By Michael Eboh
Abuja — The Nigeria Extractive Industries Transparency Initiative, NEITI, yesterday, accused nine oil and gas companies operating in the country of $594.39 million royalty underpayment to the Federal Government in 2017.
In a statement following the release of its 2017 audit report on the oil and gas industry, NEITI identified the companies as the Nigerian Petroleum Development Company, NPDC, ND Western, Frontier, Dubri Oil, Newcross E&P, Platform, Pan Ocean, Shoreline and Yinka Folawiyo.

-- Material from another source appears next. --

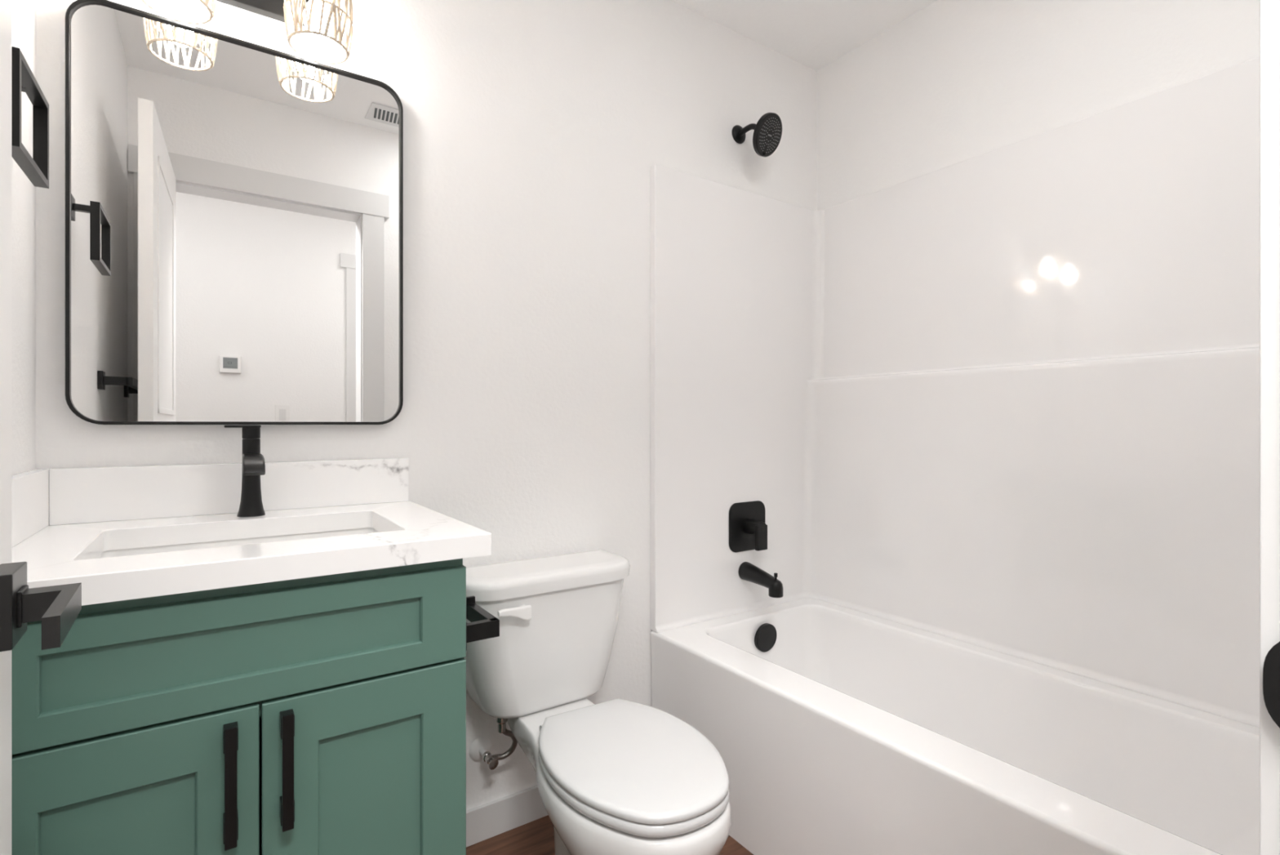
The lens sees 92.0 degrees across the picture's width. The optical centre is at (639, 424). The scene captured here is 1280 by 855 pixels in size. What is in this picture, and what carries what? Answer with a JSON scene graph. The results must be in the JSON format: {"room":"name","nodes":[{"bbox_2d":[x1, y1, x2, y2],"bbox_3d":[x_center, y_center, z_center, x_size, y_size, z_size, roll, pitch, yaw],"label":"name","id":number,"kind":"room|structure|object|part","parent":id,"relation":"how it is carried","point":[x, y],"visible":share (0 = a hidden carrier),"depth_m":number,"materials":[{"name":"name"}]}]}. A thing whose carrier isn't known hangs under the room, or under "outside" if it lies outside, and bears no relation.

According to NEITI NPDC, ND Western, and Frontier were indicted for underpayment of $11.585 million, $6.595 million and $1.807 million gas royalty respectively; while Dubril Oil, NPDC, Newcross, ND Western and Platform were also indicted for the underpayment of oil royalty of $228,569.87, $22.835 million, $13.715 million, $9.366 million and $529,430.87 respectively.
NEITI also disclosed that Panocean, Shoreline and Yinka Folawiyo defaulted in payment of royalty in 2016.
According to NEITI, the non-payment by these companies would result to revenue loss to the federation, while it called on the Department of Petroleum Resources, DPR, to follow up and recover the outstanding sum from the companies.
It added that there was a total underpayment of $677.087 million from seven revenue streams as at 31st December, 2017, with NPDC accounting for 73 per cent of this underpayment.
The report further stated that Nigeria earned $21 billion from the oil and gas sector in 2017, representing a 23 per cent increase from the 2016 figures of $17.05 billion and 15 per cent lower than $24.79 billion inflows recorded in 2015.
Giving a breakdown of the financial flows by revenue streams, NEITI stated that crude oil and gas sales topped with about $10.19 billion, while other financial flows accounted for about $10.13 billion, adding that flows to other entities like the Niger Delta Development Commission, NDDC, Nigeria Content Development Monitoring Board, NCDMB, among others, were $669.05 million.
In a five – year comparison of revenue flows from the oil and gas sector, the NEITI report revealed that “There was a steady decline in year-on-year revenues from 2013 to 2016, with the sharpest drop of 55 per cent in 2015 compared to the preceding year. The year under review experienced a 23 per cent increase in revenues 23 per cent from $17.055 billion in 2016 to $20.988 billion in 2017. In effect, 2017 witnessed a halt in the steady revenue decline the sector has experienced since 2013.
“The report also showed that inflows from the Nigeria Liquefied Natural Gas as dividend, interest and loan repayment were $834 million. This indicates a significant increase of 114 per cent from the 2016 figures of $390 million.”
It added that, “In relation to oil production during the period under review a marginal increase of 4.75 per cent, 690,465 million barrels, mbbls, as against the 659,137mbbls produced in 2016.
“The significant increase in revenues when compared to the increase in production volumes was as a result of the increase in oil prices. The report further pointed out that average crude oil price was higher in 2017. It was sold for an average of $54.44 as against the $43.73 in 2016, and this signifies an increase of 24.5 per cent.”
On production arrangements in terms of volumes, NEITI noted that joint venture, JV, and production sharing contracts, PSC, produced 305mbbls and 303mbbls, while others such as service contracts, marginal fields and sole risks accounted for the balance.
According to the report, Sole Risk operations produced the highest percentage increase of 114 per cent, and Marginal Field operations witnessed an increase of 32 per cent in the year under review.
It stated that, “Overall production from the JV companies increased by 16.199mbbls, indicating a 6% increase from 2016 volumes. On the contrary, PSC and SC operations suffered volume reductions of 6% and 31% respectively”.
“In 2017, the total gas production was 3.495 billion standard cubic feet, SCF, from all arrangements, slightly higher than 2016 production of 3.051 billion SCF by 15 per cent. The total volume of gas flared in 2017 increased by 23 per cent and gas utilization saw a significant jump of 32 per cent when compared to 2016 volumes”.